TASK TO COMPLETE
Omit the pictures and return exactly the stretch of the material below from the line with "mát, dù luôn đông khách nhưng" through the line with "ATP Rom: Aus in".

··· INFORMATION

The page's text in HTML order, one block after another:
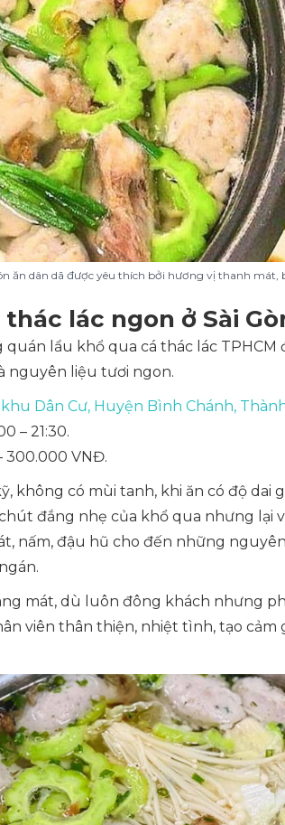
ăn dân dã được yêu thích bởi hương vị thanh mát,
lác ngon ở Sài
lẩu khổ qua cá thác lác
nguyên liệu tươi ngon.
khu Dân Cư, Huyện Bình Chánh,
– 21:30.
300.000 VNĐ.
không có mùi tanh, khi ăn có độ dai
đắng nhẹ của khổ qua nhưng lại
nấm, đậu hũ cho đến những
mát, dù luôn đông khách nhưng
viên thân thiện, nhiệt tình, tạo cảm
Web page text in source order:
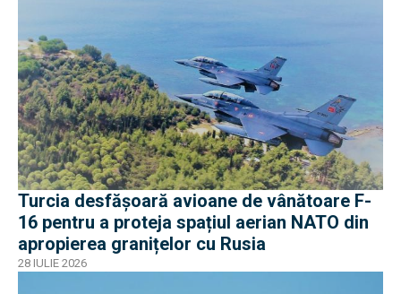
Turcia desfășoară avioane de vânătoare F-
16 pentru a proteja spațiul aerian NATO din
apropierea granițelor cu Rusia
28 IULIE 2026
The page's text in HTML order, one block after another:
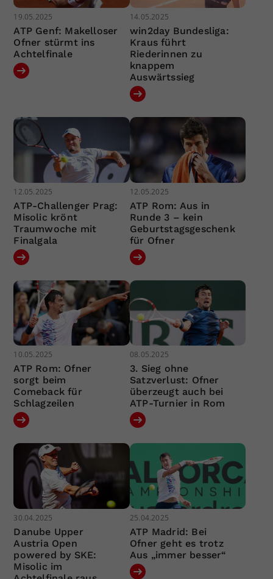
19.05.2025
ATP Genf: Makelloser
Ofner stürmt ins
Achtelfinale
14.05.2025
win2day Bundesliga:
Kraus führt
Riederinnen zu
knappem
Auswärtssieg
12.05.2025
ATP-Challenger Prag:
Misolic krönt
Traumwoche mit
Finalgala
12.05.2025
ATP Rom: Aus in
Runde 3 – kein
Geburtstagsgeschenk
für Ofner
10.05.2025
ATP Rom: Ofner
sorgt beim
Comeback für
Schlagzeilen
08.05.2025
3. Sieg ohne
Satzverlust: Ofner
überzeugt auch bei
ATP-Turnier in Rom
30.04.2025
Danube Upper
Austria Open
powered by SKE:
Misolic im
25.04.2025
ATP Madrid: Bei
Ofner geht es trotz
Aus „immer besser“

······

WRITTEN ANSWER
mát, dù luôn đông khách nhưng
viên thân thiện, nhiệt tình, tạo cảm
Web page text in source order:
Turcia desfășoară avioane de vânătoare F-
16 pentru a proteja spațiul aerian NATO din
apropierea granițelor cu Rusia
28 IULIE 2026
The page's text in HTML order, one block after another:
19.05.2025
ATP Genf: Makelloser
Ofner stürmt ins
Achtelfinale
14.05.2025
win2day Bundesliga:
Kraus führt
Riederinnen zu
knappem
Auswärtssieg
12.05.2025
ATP-Challenger Prag:
Misolic krönt
Traumwoche mit
Finalgala
12.05.2025
ATP Rom: Aus in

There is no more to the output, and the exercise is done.